Material for this task Block Start
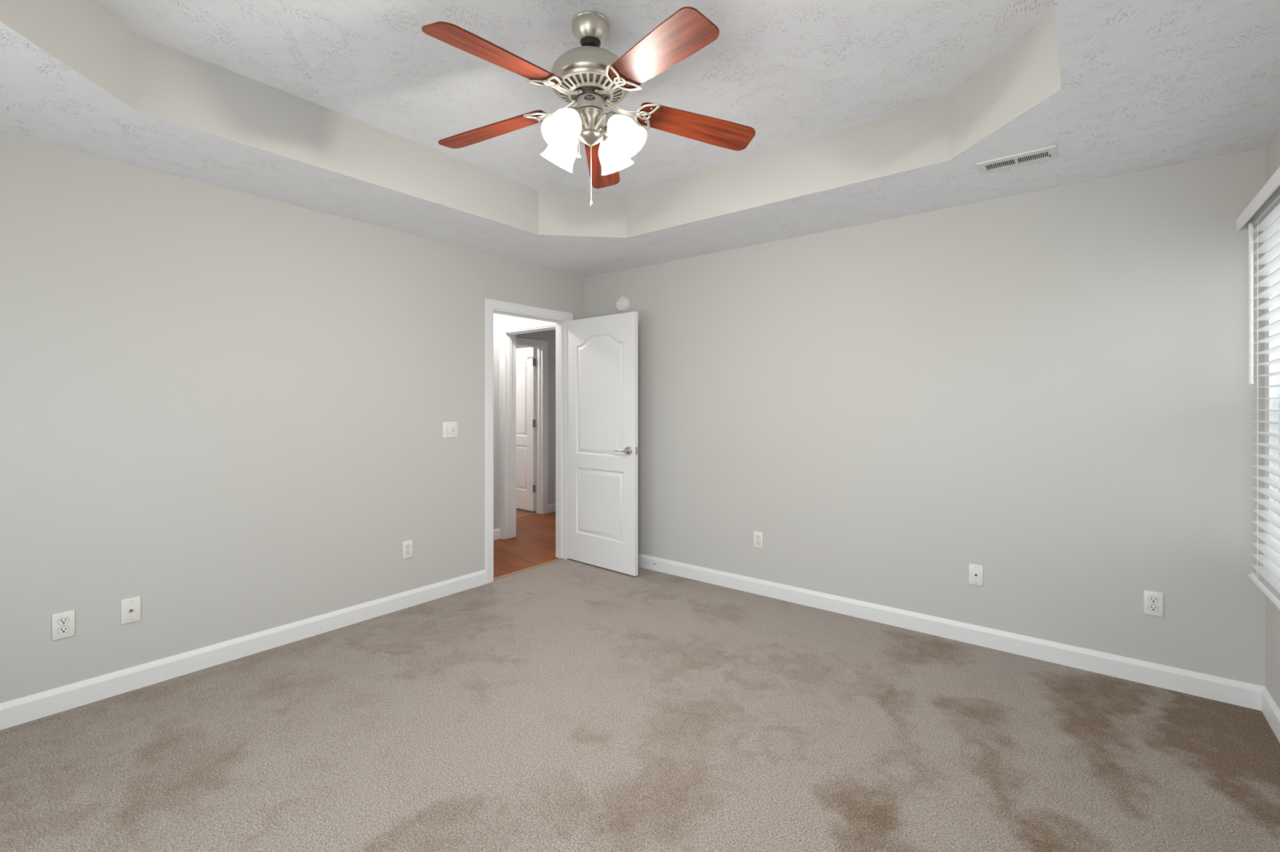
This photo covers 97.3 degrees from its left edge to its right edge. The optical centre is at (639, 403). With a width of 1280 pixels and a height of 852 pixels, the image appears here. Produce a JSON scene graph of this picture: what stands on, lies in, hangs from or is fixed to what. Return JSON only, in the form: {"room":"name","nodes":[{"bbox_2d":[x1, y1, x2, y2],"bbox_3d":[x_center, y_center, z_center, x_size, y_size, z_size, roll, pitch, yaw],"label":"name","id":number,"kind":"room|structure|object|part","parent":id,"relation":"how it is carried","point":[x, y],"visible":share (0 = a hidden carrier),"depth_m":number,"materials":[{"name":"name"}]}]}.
{"room":"empty bedroom","nodes":[
{"label":"empty bedroom","id":0,"kind":"room"},
{"bbox_2d":[0,132,584,703],"bbox_3d":[-1.880,-0.088,3.320,0.110,2.840,4.330,0,0,38],"label":"wall","id":1,"kind":"structure","parent":0,"point":[224,410],"depth_m":2.86,"materials":[{"name":"grey paint"}]},
{"bbox_2d":[52,609,75,640],"bbox_3d":[-2.500,0.963,2.444,0.008,0.114,0.070,0,0,38],"label":"wall outlet","id":2,"kind":"object","parent":1,"relation":"attached to","point":[63,623],"visible":1,"depth_m":2.44,"materials":[{"name":"white plastic"}]},
{"bbox_2d":[57,626,69,634],"bbox_3d":[-2.498,0.983,2.443,0.001,0.030,0.036,0,0,38],"label":"receptacle","id":3,"kind":"object","parent":2,"relation":"attached to","point":[61,629],"depth_m":2.44,"materials":[{"name":"white plastic"}]},
{"bbox_2d":[57,617,69,625],"bbox_3d":[-2.498,0.944,2.443,0.001,0.030,0.036,0,0,38],"label":"receptacle","id":4,"kind":"object","parent":2,"relation":"attached to","point":[61,620],"depth_m":2.44,"materials":[{"name":"white plastic"}]},
{"bbox_2d":[120,595,141,624],"bbox_3d":[-2.360,0.962,2.614,0.017,0.114,0.070,0,0,38],"label":"cable jack","id":5,"kind":"object","parent":1,"relation":"attached to","point":[131,608],"visible":1,"depth_m":2.62,"materials":[{"name":"white plastic"}]},
{"bbox_2d":[0,569,485,730],"bbox_3d":[-2.123,1.280,2.915,0.014,0.104,3.174,0,0,38],"label":"baseboard","id":6,"kind":"structure","parent":1,"relation":"attached to","point":[19,711],"depth_m":2.84,"materials":[{"name":"white paint"}]},
{"bbox_2d":[402,539,413,559],"bbox_3d":[-1.517,0.956,3.682,0.008,0.114,0.070,0,0,38],"label":"wall outlet","id":7,"kind":"object","parent":1,"relation":"attached to","point":[407,546],"visible":1,"depth_m":3.68,"materials":[{"name":"white plastic"}]},
{"bbox_2d":[405,550,410,555],"bbox_3d":[-1.515,0.976,3.681,0.003,0.030,0.036,0,0,38],"label":"receptacle","id":8,"kind":"object","parent":7,"relation":"attached to","point":[407,552],"depth_m":3.68,"materials":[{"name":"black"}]},
{"bbox_2d":[405,543,410,549],"bbox_3d":[-1.515,0.937,3.681,0.003,0.030,0.036,0,0,38],"label":"receptacle","id":9,"kind":"object","parent":7,"relation":"attached to","point":[407,545],"depth_m":3.68,"materials":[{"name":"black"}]},
{"bbox_2d":[442,421,457,438],"bbox_3d":[-1.319,0.186,3.925,0.018,0.114,0.116,0,0,38],"label":"light switch","id":10,"kind":"object","parent":1,"relation":"attached to","point":[449,429],"visible":1,"depth_m":3.92,"materials":[{"name":"white plastic"}]},
{"bbox_2d":[484,298,573,584],"bbox_3d":[-0.907,0.280,4.542,0.138,2.104,0.897,0,0,38],"label":"door frame","id":11,"kind":"structure","parent":1,"relation":"attached to","point":[560,318],"depth_m":4.37,"materials":[{"name":"white paint"}]},
{"bbox_2d":[566,311,638,576],"bbox_3d":[-0.335,0.311,4.542,0.792,2.018,0.104,0,0,41],"label":"door","id":12,"kind":"structure","parent":1,"relation":"in","point":[602,352],"depth_m":4.52,"materials":[{"name":"white paint"}]},
{"bbox_3d":[-0.102,0.365,4.317,0.066,0.066,0.053,0,0,41],"label":"handle","id":13,"kind":"part","parent":12,"relation":"part of","materials":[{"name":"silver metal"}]},
{"bbox_2d":[493,313,500,528],"bbox_3d":[-2.441,0.112,4.294,0.110,2.440,3.300,0,0,38],"label":"wall","id":14,"kind":"structure","parent":0,"point":[496,317],"depth_m":5.51,"materials":[{"name":"grey paint"}]},
{"bbox_2d":[493,528,500,540],"bbox_3d":[-2.397,1.280,4.250,0.014,0.104,3.284,0,0,38],"label":"baseboard","id":15,"kind":"structure","parent":14,"relation":"attached to","point":[496,531],"depth_m":5.50,"materials":[{"name":"white paint"}]},
{"bbox_2d":[500,315,538,326],"bbox_3d":[-1.013,0.112,5.341,1.045,2.440,0.115,0,0,38],"label":"wall","id":16,"kind":"structure","parent":0,"point":[505,320],"depth_m":5.44,"materials":[{"name":"grey paint"}]},
{"bbox_2d":[499,320,555,539],"bbox_3d":[-0.982,0.288,5.319,0.904,2.088,0.151,0,0,38],"label":"door frame","id":17,"kind":"structure","parent":16,"relation":"attached to","point":[508,333],"depth_m":5.53,"materials":[{"name":"white paint"}]},
{"bbox_2d":[515,346,529,348],"bbox_3d":[-1.910,0.112,6.937,2.345,2.440,3.500,0,0,38],"label":"wall","id":18,"kind":"structure","parent":0,"point":[517,347],"depth_m":8.73,"materials":[{"name":"grey paint"}]},
{"bbox_2d":[0,0,1061,238],"bbox_3d":[-0.210,-1.254,2.066,2.755,0.293,2.833,0,0,38],"label":"tray ceiling side","id":19,"kind":"structure","parent":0,"point":[153,78],"depth_m":2.65,"materials":[{"name":"grey paint"}]},
{"bbox_2d":[515,329,555,504],"bbox_3d":[-1.099,0.112,6.942,0.110,2.440,2.285,0,0,38],"label":"wall","id":20,"kind":"structure","parent":0,"point":[549,336],"depth_m":6.88,"materials":[{"name":"grey paint"}]},
{"bbox_2d":[515,346,535,511],"bbox_3d":[-1.590,0.314,7.038,0.772,1.985,0.102,0,0,39],"label":"door","id":21,"kind":"structure","parent":20,"relation":"in","point":[525,357],"depth_m":6.91,"materials":[{"name":"white paint"}]},
{"bbox_2d":[515,337,547,514],"bbox_3d":[-1.456,0.290,6.491,0.141,2.084,0.933,0,0,38],"label":"door frame","id":22,"kind":"structure","parent":20,"relation":"attached to","point":[541,346],"depth_m":6.78,"materials":[{"name":"white paint"}]},
{"bbox_2d":[547,502,555,513],"bbox_3d":[-0.729,1.280,7.309,0.014,0.104,1.249,0,0,38],"label":"baseboard","id":23,"kind":"structure","parent":20,"relation":"attached to","point":[552,507],"depth_m":6.87,"materials":[{"name":"white paint"}]},
{"bbox_2d":[0,507,1279,851],"bbox_3d":[-0.819,1.357,4.016,7.486,0.050,6.520,0,0,38],"label":"floor","id":24,"kind":"structure","parent":0,"point":[562,705],"depth_m":2.20,"materials":[{"name":"carpet"}]},
{"bbox_2d":[493,558,563,579],"bbox_3d":[-0.900,1.334,4.537,0.028,0.016,0.765,0,0,38],"label":"threshold","id":25,"kind":"object","parent":24,"relation":"on","point":[558,558],"visible":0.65,"depth_m":4.52,"materials":[{"name":"brown wood"}]},
{"bbox_2d":[0,0,1279,277],"bbox_3d":[-0.203,-1.308,2.058,4.086,0.400,4.220,0,0,38],"label":"ceiling","id":26,"kind":"structure","parent":0,"point":[1146,84],"depth_m":2.31,"materials":[{"name":"white paint"}]},
{"bbox_2d":[422,6,755,207],"bbox_3d":[-0.134,-1.061,2.094,1.205,0.679,1.263,0,0,-16],"label":"ceiling fan","id":27,"kind":"object","parent":26,"relation":"hanging from","point":[590,77],"visible":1,"depth_m":2.02,"materials":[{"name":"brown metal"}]},
{"bbox_3d":[-0.439,-1.075,1.751,0.134,0.036,0.470,0,6,38],"label":"blade","id":28,"kind":"part","parent":27,"relation":"part of","materials":[{"name":"brown wood"}]},
{"bbox_3d":[-0.575,-1.075,2.223,0.470,0.036,0.134,-6,-2,20],"label":"blade","id":29,"kind":"part","parent":27,"relation":"part of","materials":[{"name":"brown wood"}]},
{"bbox_3d":[-0.308,-0.959,2.164,0.148,0.153,0.138,0,0,38],"label":"lamp shade","id":30,"kind":"part","parent":27,"relation":"part of","materials":[{"name":"white glass"}]},
{"bbox_3d":[-0.266,-0.959,1.955,0.138,0.153,0.148,0,0,38],"label":"lamp shade","id":31,"kind":"part","parent":27,"relation":"part of","materials":[{"name":"white glass"}]},
{"bbox_2d":[565,106,581,124],"bbox_3d":[-0.237,-1.024,2.000,0.061,0.055,0.059,0,0,38],"label":"light bulb","id":32,"kind":"object","parent":27,"relation":"attached to","point":[570,119],"depth_m":2.00,"materials":[{"name":"white glass"}]},
{"bbox_3d":[-0.212,-1.029,2.037,0.012,0.050,0.079,0,0,34],"label":"lamp arm","id":33,"kind":"part","parent":27,"relation":"part of","materials":[{"name":"silver metal"}]},
{"bbox_3d":[-0.153,-1.029,2.125,0.012,0.050,0.079,0,0,34],"label":"lamp arm","id":34,"kind":"part","parent":27,"relation":"part of","materials":[{"name":"silver metal"}]},
{"bbox_3d":[-0.136,-1.029,2.056,0.079,0.050,0.012,0,0,28],"label":"lamp arm","id":35,"kind":"part","parent":27,"relation":"part of","materials":[{"name":"silver metal"}]},
{"bbox_3d":[-0.169,-1.075,2.498,0.134,0.036,0.470,0,-6,2],"label":"blade","id":36,"kind":"part","parent":27,"relation":"part of","materials":[{"name":"brown wood"}]},
{"bbox_2d":[600,128,608,142],"bbox_3d":[-0.129,-1.024,2.162,0.061,0.055,0.059,0,0,38],"label":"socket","id":37,"kind":"object","parent":27,"relation":"attached to","point":[603,131],"depth_m":2.14,"materials":[{"name":"silver metal"}]},
{"bbox_3d":[-0.100,-0.959,2.206,0.138,0.153,0.148,0,0,38],"label":"lamp shade","id":38,"kind":"part","parent":27,"relation":"part of","materials":[{"name":"white glass"}]},
{"bbox_2d":[604,111,619,128],"bbox_3d":[-0.096,-1.024,2.036,0.059,0.055,0.061,0,0,38],"label":"light bulb","id":39,"kind":"object","parent":27,"relation":"attached to","point":[610,117],"depth_m":2.01,"materials":[{"name":"white glass"}]},
{"bbox_3d":[-0.047,-0.959,2.012,0.147,0.153,0.137,0,0,38],"label":"lamp shade","id":40,"kind":"part","parent":27,"relation":"part of","materials":[{"name":"white glass"}]},
{"bbox_3d":[0.052,-1.075,1.735,0.134,0.036,0.470,0,6,-34],"label":"blade","id":41,"kind":"part","parent":27,"relation":"part of","materials":[{"name":"brown wood"}]},
{"bbox_3d":[0.219,-1.075,2.197,0.470,0.036,0.134,6,-2,-16],"label":"blade","id":42,"kind":"part","parent":27,"relation":"part of","materials":[{"name":"brown wood"}]},
{"bbox_2d":[975,144,1057,174],"bbox_3d":[1.714,-1.099,2.567,0.300,0.016,0.150,0,0,38],"label":"ceiling vent","id":43,"kind":"object","parent":26,"relation":"in","point":[1050,153],"visible":1,"depth_m":2.55,"materials":[{"name":"white metal"}]},
{"bbox_2d":[584,147,1265,686],"bbox_3d":[1.147,-0.088,3.751,4.316,2.840,0.110,0,0,38],"label":"wall","id":44,"kind":"structure","parent":0,"point":[1048,391],"depth_m":3.07,"materials":[{"name":"grey paint"}]},
{"bbox_2d":[615,296,629,312],"bbox_3d":[-0.154,-0.823,4.686,0.134,0.134,0.043,0,0,38],"label":"smoke detector","id":45,"kind":"object","parent":44,"relation":"attached to","point":[622,304],"visible":1,"depth_m":4.67,"materials":[{"name":"white plastic"}]},
{"bbox_2d":[753,531,763,548],"bbox_3d":[0.824,0.955,3.932,0.070,0.114,0.008,0,0,38],"label":"wall outlet","id":46,"kind":"object","parent":44,"relation":"attached to","point":[757,536],"visible":1,"depth_m":3.93,"materials":[{"name":"white plastic"}]},
{"bbox_2d":[638,553,1266,711],"bbox_3d":[1.110,1.280,3.701,4.072,0.104,0.015,0,0,38],"label":"baseboard","id":47,"kind":"structure","parent":44,"relation":"attached to","point":[1231,691],"depth_m":3.04,"materials":[{"name":"white paint"}]},
{"bbox_2d":[968,563,983,586],"bbox_3d":[1.855,0.949,3.112,0.070,0.114,0.010,0,0,38],"label":"cable jack","id":48,"kind":"object","parent":44,"relation":"attached to","point":[975,571],"visible":1,"depth_m":3.11,"materials":[{"name":"white plastic"}]},
{"bbox_2d":[1143,590,1163,617],"bbox_3d":[2.425,0.947,2.662,0.070,0.114,0.008,0,0,38],"label":"wall outlet","id":49,"kind":"object","parent":44,"relation":"attached to","point":[1153,601],"visible":1,"depth_m":2.66,"materials":[{"name":"white plastic"}]},
{"bbox_2d":[1148,604,1158,611],"bbox_3d":[2.423,0.967,2.659,0.036,0.030,0.003,0,0,38],"label":"receptacle","id":50,"kind":"object","parent":49,"relation":"attached to","point":[1152,607],"depth_m":2.66,"materials":[{"name":"white plastic"}]},
{"bbox_2d":[1148,595,1158,603],"bbox_3d":[2.423,0.928,2.660,0.036,0.030,0.001,0,0,38],"label":"receptacle","id":51,"kind":"object","parent":49,"relation":"attached to","point":[1152,599],"depth_m":2.66,"materials":[{"name":"white plastic"}]},
{"bbox_2d":[1265,127,1279,709],"bbox_3d":[1.444,-0.088,0.751,0.120,2.840,4.220,0,0,38],"label":"wall","id":52,"kind":"structure","parent":0,"point":[1272,149],"depth_m":2.34,"materials":[{"name":"grey paint"}]},
{"bbox_2d":[1236,166,1279,609],"bbox_3d":[1.993,-0.028,1.625,0.093,1.533,1.992,0,0,38],"label":"window blind","id":53,"kind":"object","parent":52,"relation":"attached to","point":[1263,212],"visible":1,"depth_m":2.23,"materials":[{"name":"white plastic"}]},
{"bbox_3d":[2.515,-0.011,2.295,0.003,1.474,0.003,0,0,16],"label":"ladder cord","id":54,"kind":"part","parent":53,"relation":"part of","materials":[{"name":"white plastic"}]},
{"bbox_3d":[2.007,0.728,1.620,0.059,0.020,1.952,0,0,38],"label":"rail","id":55,"kind":"part","parent":53,"relation":"part of","materials":[{"name":"white plastic"}]},
{"bbox_3d":[2.556,-0.011,2.262,0.003,1.474,0.003,0,0,16],"label":"ladder cord","id":56,"kind":"part","parent":53,"relation":"part of","materials":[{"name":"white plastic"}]},
{"bbox_2d":[1261,688,1279,742],"bbox_3d":[1.387,1.280,0.787,0.014,0.104,4.206,0,0,38],"label":"baseboard","id":57,"kind":"structure","parent":52,"relation":"attached to","point":[1269,708],"depth_m":2.32,"materials":[{"name":"white paint"}]},
{"bbox_2d":[1264,253,1279,544],"bbox_3d":[2.098,-0.033,1.649,0.043,1.510,1.932,0,0,38],"label":"window trim","id":58,"kind":"structure","parent":52,"relation":"in","point":[1269,404],"depth_m":2.36,"materials":[{"name":"white paint"}]}
]}

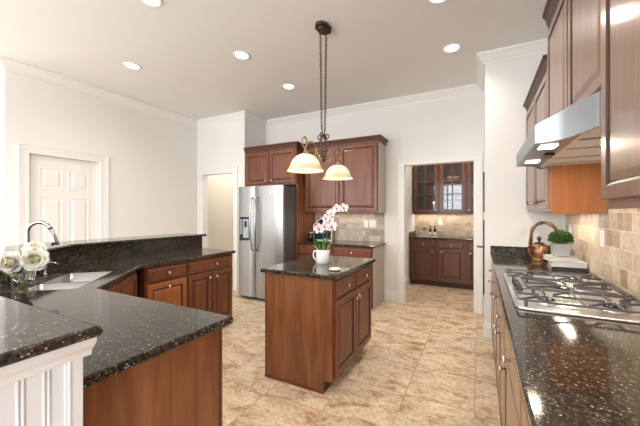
Material for this task Block End
Nothing but a number is expected: the tally of lines in the records that include the word "from".

Result for this exercise —
2